On May 14, in another part of the city, private security guards working for the US Embassy shot and killed at least one Iraqi civilian while transporting diplomats from the Green Zone, according to an embassy official who spoke on condition that he not be named. Two security contractors were dismissed from their jobs over the shooting.

Employees of private security firms are immune from prosecution in Iraq, under an order adopted into law last year by Iraq's interim government. The most severe punishment that can be applied to them is revocation of their license and dismissal from their job, US officials said. Their heavy presence stems in large part from the Pentagon's attempts to keep troop numbers down by privatizing jobs that would once have been performed by American forces.

There are at least 36 foreign security companies -- most from the United States and Britain -- and 16 Iraqi firms registered to operate here, according to the Interior Ministry, and as many as 50 more are believed to have set up shop illegally. Their total workforce is estimated at 25,000; many are military veterans, though levels of experience vary. As of December, contracts to provide security for US government agencies and reconstruction firms in Iraq had surpassed $766 million, according to a recent Government Accountability Office report.

Johann R. Jones, director of the Private Security Company Association of Iraq, a trade organization representing such companies, known as PSCs, disputed Horst's characterization of their performance in an e-mail response.

''Whilst the behavior of a few PSCs is unhelpful, we have to also keep in mind that 'bad apples' are present in all organizations, including the MNF-I," wrote Jones, using the acronym for Multinational Forces-Iraq, the US-led military coalition here.

Security and other contractors working in Iraq have been frequent victims of violence.
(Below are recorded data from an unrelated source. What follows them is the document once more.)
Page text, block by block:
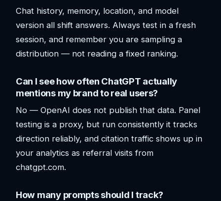
Chat history, memory, location, and model
version all shift answers. Always test in a fresh
session, and remember you are sampling a
distribution — not reading a fixed ranking.
Can I see how often ChatGPT actually
mentions my brand to real users?
No — OpenAI does not publish that data. Panel
testing is a proxy, but run consistently it tracks
direction reliably, and citation traffic shows up in
your analytics as referral visits from
chatgpt.com.
How many prompts should I track?
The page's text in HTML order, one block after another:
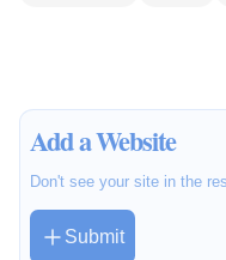
Add a Website
Don't see your site in the
Submit
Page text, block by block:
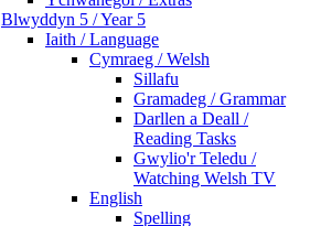
Blwyddyn 5 / Year 5
Iaith / Language
Cymraeg / Welsh
Sillafu
Gramadeg / Grammar
Darllen a Deall /
Reading Tasks
Gwylio'r Teledu /
Watching Welsh TV
English
Spelling
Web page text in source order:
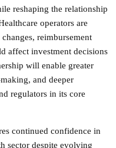
reshaping the relationship
operators are
reimbursement
affect investment decisions
will enable greater
and deeper
regulators in its core
continued confidence in
sector despite evolving
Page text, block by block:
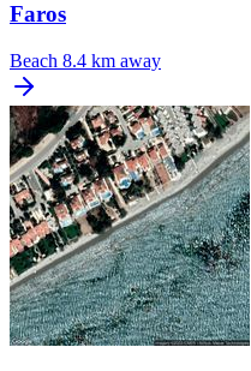
Faros
Beach 8.4 km away
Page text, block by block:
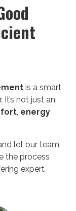
is a smart
It’s not just an
, energy
let our team
the process
expert
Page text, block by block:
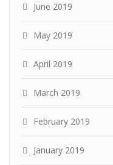
June 2019
May 2019
April 2019
March 2019
February 2019
January 2019
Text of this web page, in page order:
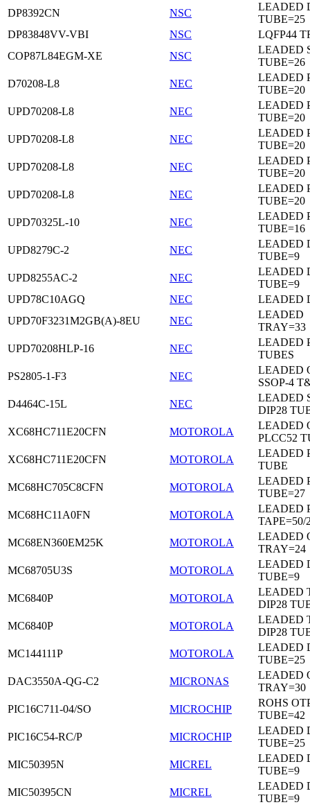
DP8392CN
NSC
LEADED
TUBE=25
DP83848VV-VBI
NSC
LQFP44
COP87L84EGM-XE
NSC
LEADED
TUBE=26
D70208-L8
NEC
LEADED
TUBE=20
UPD70208-L8
NEC
LEADED
TUBE=20
UPD70208-L8
NEC
LEADED
TUBE=20
UPD70208-L8
NEC
LEADED
TUBE=20
UPD70208-L8
NEC
LEADED
TUBE=20
UPD70325L-10
NEC
LEADED
TUBE=16
UPD8279C-2
NEC
LEADED
TUBE=9
UPD8255AC-2
NEC
LEADED
TUBE=9
UPD78C10AGQ
NEC
LEADED
UPD70F3231M2GB(A)-8EU
NEC
LEADED
TRAY=33
UPD70208HLP-16
NEC
LEADED
TUBES
PS2805-1-F3
NEC
LEADED
SSOP-4
D4464C-15L
NEC
LEADED
DIP28
XC68HC711E20CFN
MOTOROLA
LEADED
PLCC52
XC68HC711E20CFN
MOTOROLA
LEADED
TUBE
MC68HC705C8CFN
MOTOROLA
LEADED
TUBE=27
MC68HC11A0FN
MOTOROLA
LEADED
TAPE=50/
MC68EN360EM25K
MOTOROLA
LEADED
TRAY=24
MC68705U3S
MOTOROLA
LEADED
TUBE=9
MC6840P
MOTOROLA
LEADED
DIP28
MC6840P
MOTOROLA
LEADED
DIP28
MC144111P
MOTOROLA
LEADED
TUBE=25
DAC3550A-QG-C2
MICRONAS
LEADED
TRAY=30
PIC16C711-04/SO
MICROCHIP
ROHS
TUBE=42
PIC16C54-RC/P
MICROCHIP
LEADED
TUBE=25
MIC50395N
MICREL
LEADED
TUBE=9
MIC50395CN
MICREL
LEADED
TUBE=9
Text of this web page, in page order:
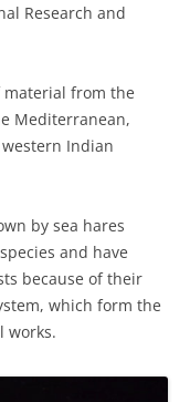
Research and
material from the
Mediterranean,
Indian
by sea hares
and have
because of their
which form the
works.
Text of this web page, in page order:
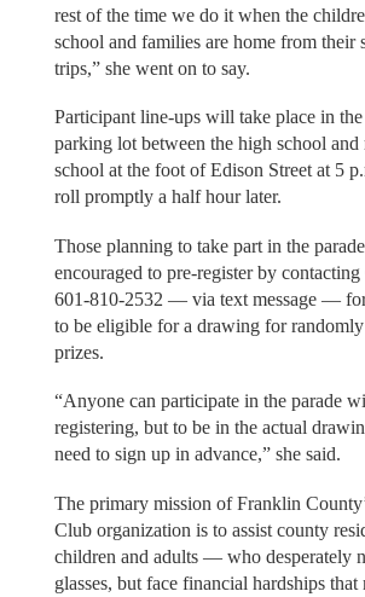
rest of the time we do it when the
school and families are home from their
trips,” she went on to say.
Participant line-ups will take place in
parking lot between the high school and
school at the foot of Edison Street at 5
roll promptly a half hour later.
Those planning to take part in the
encouraged to pre-register by
601-810-2532 — via text message —
to be eligible for a drawing for
prizes.
“Anyone can participate in the parade
registering, but to be in the actual
need to sign up in advance,” she said.
The primary mission of Franklin
Club organization is to assist county
children and adults — who desperately
glasses, but face financial hardships that
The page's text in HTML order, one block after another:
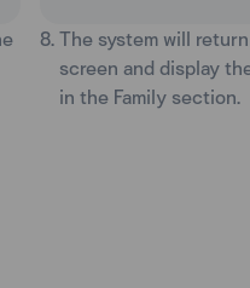
8. The system will
screen and display
in the Family section.
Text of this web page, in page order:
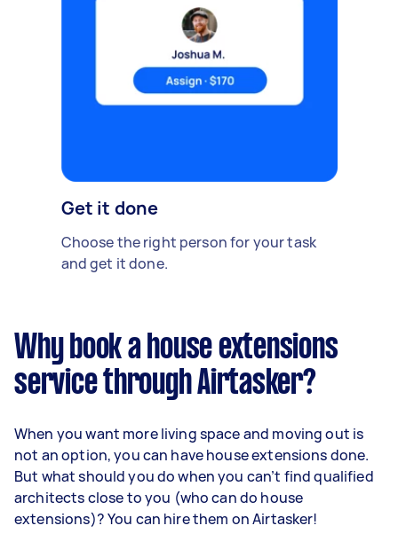
Get it done
Choose the right person for your task
and get it done.
Why book a house extensions
service through Airtasker?
When you want more living space and moving out is
not an option, you can have house extensions done.
But what should you do when you can’t find qualified
architects close to you (who can do house
extensions)? You can hire them on Airtasker!
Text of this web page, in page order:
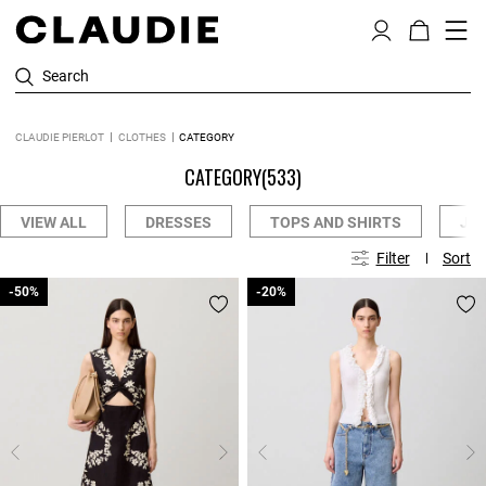
Search
CLAUDIE PIERLOT CLOTHES CATEGORY
CATEGORY(533)
VIEW ALL DRESSES TOPS AND SHIRTS
Filter Sort
-50%
-50% -20%
-20%
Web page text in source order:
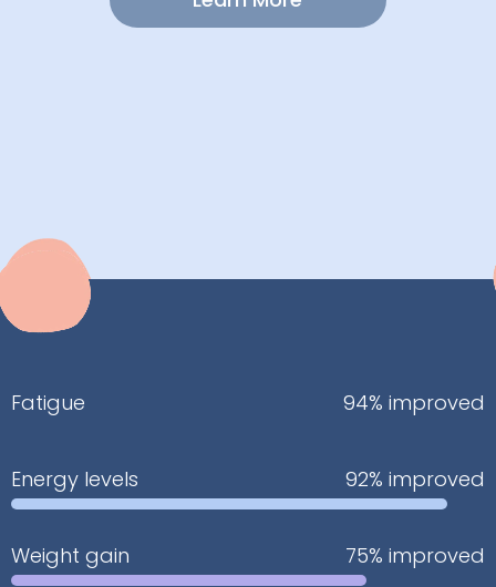
Fatigue 94% improved
Energy levels 92% improved
Weight gain 75% improved
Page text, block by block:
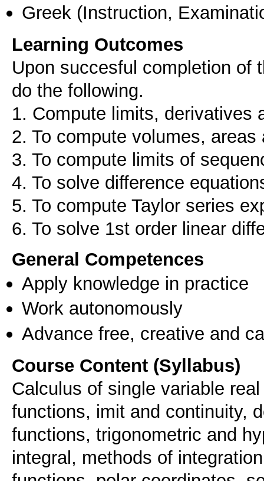
Greek (Instruction,
Learning Outcomes
Upon succesful completion of
do the following.
1. Compute limits, derivatives
2. To compute volumes, areas
3. To compute limits of
4. To solve difference
5. To compute Taylor series
General Competences
Apply knowledge in practice
Work autonomously
Advance free, creative and
Course Content (Syllabus)
Calculus of single variable
functions, imit and continuity,
functions, trigonometric and
integral, methods of
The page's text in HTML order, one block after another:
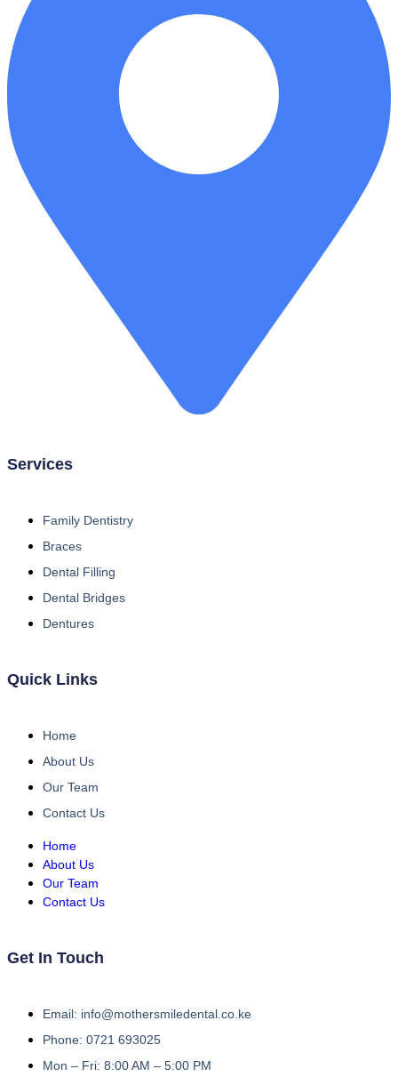
Services
Family Dentistry
Braces
Dental Filling
Dental Bridges
Dentures
Quick Links
Home
About Us
Our Team
Contact Us
Home
About Us
Our Team
Contact Us
Get In Touch
Email: info@mothersmiledental.co.ke
Phone: 0721 693025
Mon – Fri: 8:00 AM – 5:00 PM
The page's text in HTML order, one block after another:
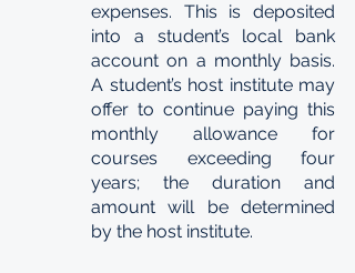
expenses. This is deposited
into a student’s local bank
account on a monthly basis.
A student’s host institute may
offer to continue paying this
monthly allowance for
courses exceeding four
years; the duration and
amount will be determined
by the host institute.
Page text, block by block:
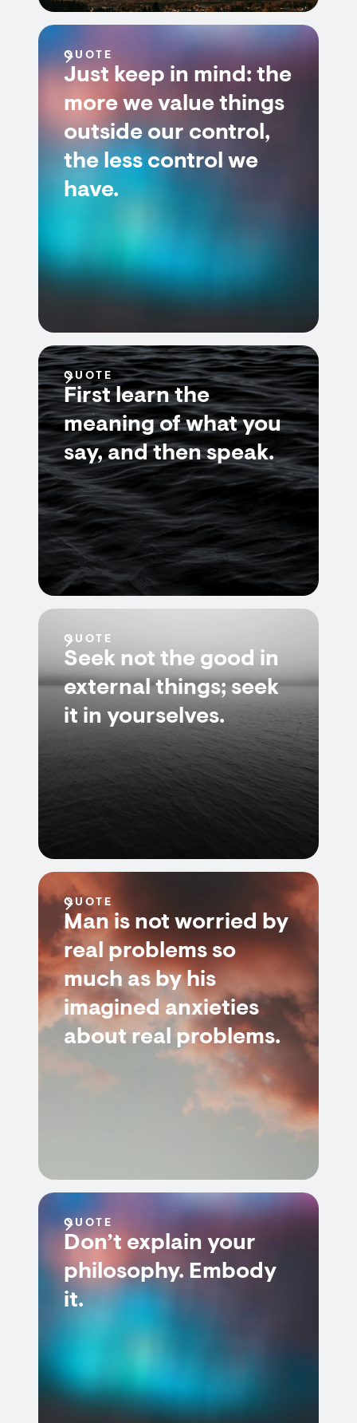
QUOTE
Just keep in mind: the
more we value things
outside our control,
the less control we
have.
QUOTE
First learn the
meaning of what you
say, and then speak.
QUOTE
Seek not the good in
external things; seek
it in yourselves.
QUOTE
Man is not worried by
real problems so
much as by his
imagined anxieties
about real problems.
QUOTE
Don’t explain your
philosophy. Embody
it.
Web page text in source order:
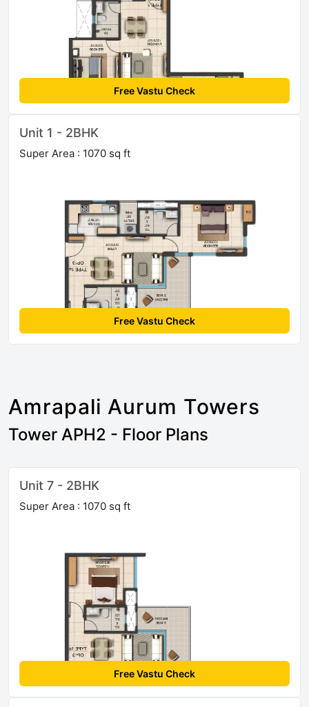
Free Vastu Check
Unit 1 - 2BHK
Super Area : 1070 sq ft
Free Vastu Check
Amrapali Aurum Towers
Tower APH2 - Floor Plans
Unit 7 - 2BHK
Super Area : 1070 sq ft
Free Vastu Check
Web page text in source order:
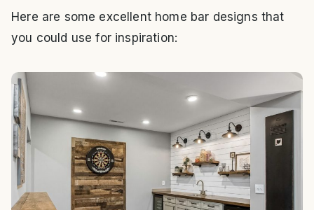
Here are some excellent home bar designs that
you could use for inspiration:
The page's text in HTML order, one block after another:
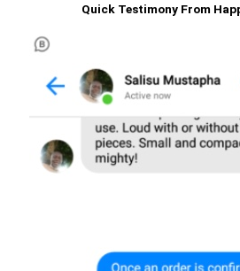
Quick Testimony From
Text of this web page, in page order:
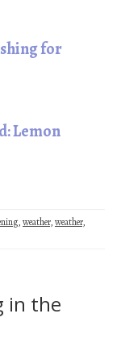
for
Lemon
,weather,weather,
in the
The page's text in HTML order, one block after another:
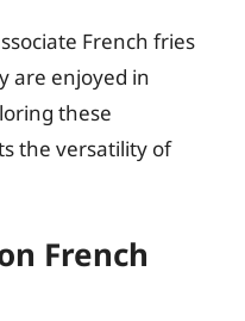
French fries
are enjoyed in
these
the versatility of
French
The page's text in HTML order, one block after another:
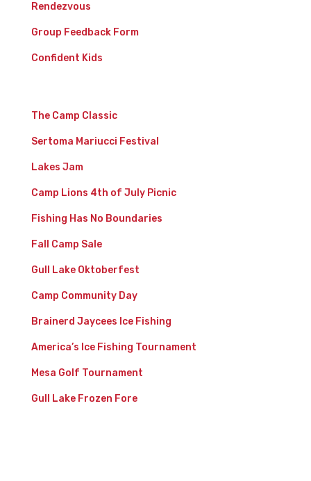
Rendezvous
Group Feedback Form
Confident Kids
The Camp Classic
Sertoma Mariucci Festival
Lakes Jam
Camp Lions 4th of July Picnic
Fishing Has No Boundaries
Fall Camp Sale
Gull Lake Oktoberfest
Camp Community Day
Brainerd Jaycees Ice Fishing
America’s Ice Fishing Tournament
Mesa Golf Tournament
Gull Lake Frozen Fore
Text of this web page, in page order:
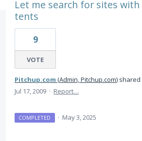
Let me search for sites
tents
9
VOTE
Pitchup.com (Admin, Pitchup.com) shared
Jul 17, 2009 · Report…
COMPLETED · May 3, 2025
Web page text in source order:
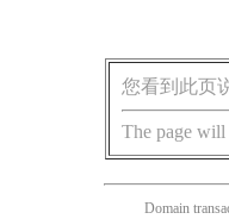
您看到此页
The page will
Domain
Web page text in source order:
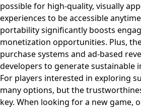
possible for high-quality, visually
experiences to be accessible
portability significantly boosts
monetization opportunities. Plus,
purchase systems and ad-based
developers to generate sustainable
For players interested in exploring
many options, but the
key. When looking for a new game,
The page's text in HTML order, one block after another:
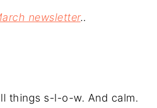
newsletter..
things s-l-o-w. And calm.
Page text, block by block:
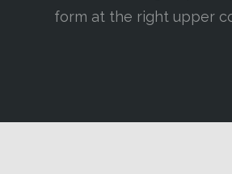
form at the right upper

According to a Defense Department report to Congress last month, 166 contractors were killed and 1,005 wounded between May 1, 2003, and Oct. 28, 2004. The most publicized attack incident came on occurred March 31, 2004, when four employees of Blackwater Security Consulting, a North Carolina-based company, were killed and their bodies dragged through the volatile western city of Fallujah.

The US Embassy official said that he was ''extremely concerned" about shootings involving private security companies but that the vast majority of security contractors were highly professional. Of 122 shootings by contractors protecting embassy officials since July 2004, only three have resulted in disciplinary actions, according to US officials who monitor private security companies.

''Look, we're in a war zone," the official said. ''They are high targets. The insurgents know when they see SUVs rolling down the street. There are people trying to kill them all the time, and sometimes they have to respond."

Horst declined to provide the name of the contractors whose employees were involved in the 12 shootings he documented in the Baghdad area. But he left no doubt that he believed the May 12 shooting, in which three people were killed, led directly to the attack on his soldiers. ''Do you think that's an insurgent action? Hell, no," Horst said. ''That's someone paying us back because their people got killed. And we had absolutely nothing to do with it."

Asadi said Iraqi civilians nevertheless think private security guards are American soldiers. ''They have the same bodies, the same looks," he said. ''The only difference is the Humvees," vehicles used by the military but not by private firms.